* _WHAT THE TASK REQUIRES_
Show, from the records below, all lines that contain the word "research".

[Records from a data source]
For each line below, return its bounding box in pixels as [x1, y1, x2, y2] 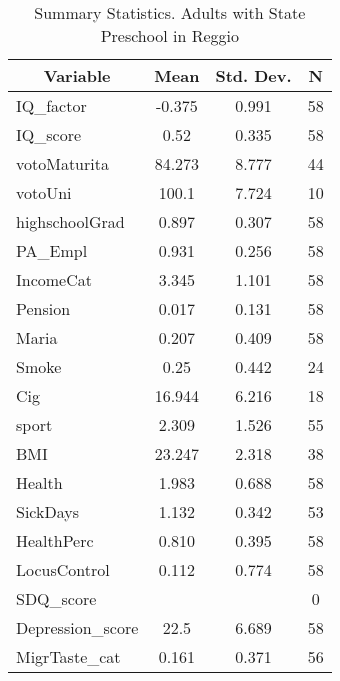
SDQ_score [16, 587, 97, 610]
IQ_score [16, 123, 82, 146]
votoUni [16, 181, 72, 204]
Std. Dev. [215, 64, 292, 87]
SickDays [16, 500, 79, 523]
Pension [16, 297, 71, 320]
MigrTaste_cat [16, 645, 121, 668]
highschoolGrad [16, 210, 125, 233]
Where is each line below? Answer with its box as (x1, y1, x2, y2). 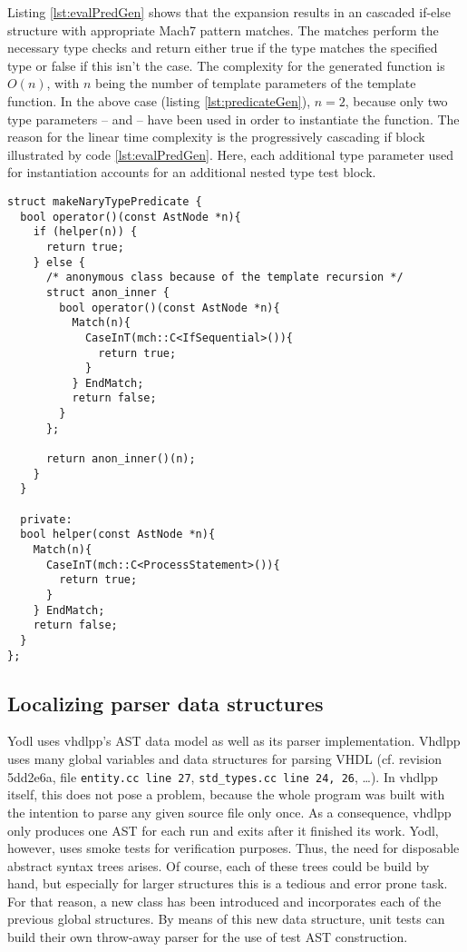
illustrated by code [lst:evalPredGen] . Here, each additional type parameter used (7, 144, 453, 164)
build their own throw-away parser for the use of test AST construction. (7, 927, 408, 947)
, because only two (345, 91, 448, 110)
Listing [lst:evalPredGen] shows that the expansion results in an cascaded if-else (7, 3, 451, 21)
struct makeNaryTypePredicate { (7, 194, 202, 208)
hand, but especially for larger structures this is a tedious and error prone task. (7, 874, 448, 893)
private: (20, 512, 73, 526)
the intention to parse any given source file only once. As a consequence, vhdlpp (7, 802, 452, 821)
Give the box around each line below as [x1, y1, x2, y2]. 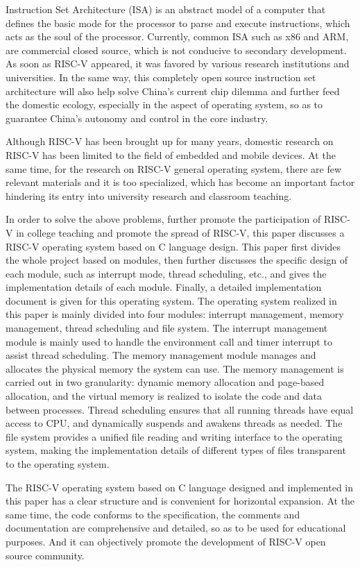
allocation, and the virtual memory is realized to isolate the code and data [6, 389, 323, 403]
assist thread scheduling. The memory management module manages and [6, 348, 316, 362]
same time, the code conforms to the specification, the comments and [6, 507, 300, 521]
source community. [6, 548, 85, 562]
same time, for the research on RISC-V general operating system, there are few [6, 161, 342, 176]
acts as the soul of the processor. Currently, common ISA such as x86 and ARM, [6, 29, 349, 44]
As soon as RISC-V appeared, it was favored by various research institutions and [6, 56, 350, 71]
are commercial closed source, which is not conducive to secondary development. [6, 42, 347, 57]
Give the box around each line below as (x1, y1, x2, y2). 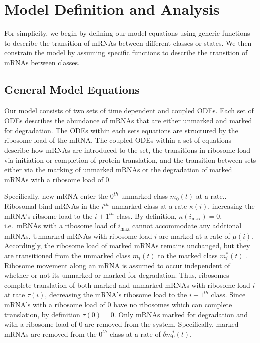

* _SOLVED PROBLEM_
same time, for the research on RISC-V general operating system, there are few [6, 161, 342, 176]
As soon as RISC-V appeared, it was favored by various research institutions and [6, 56, 350, 71]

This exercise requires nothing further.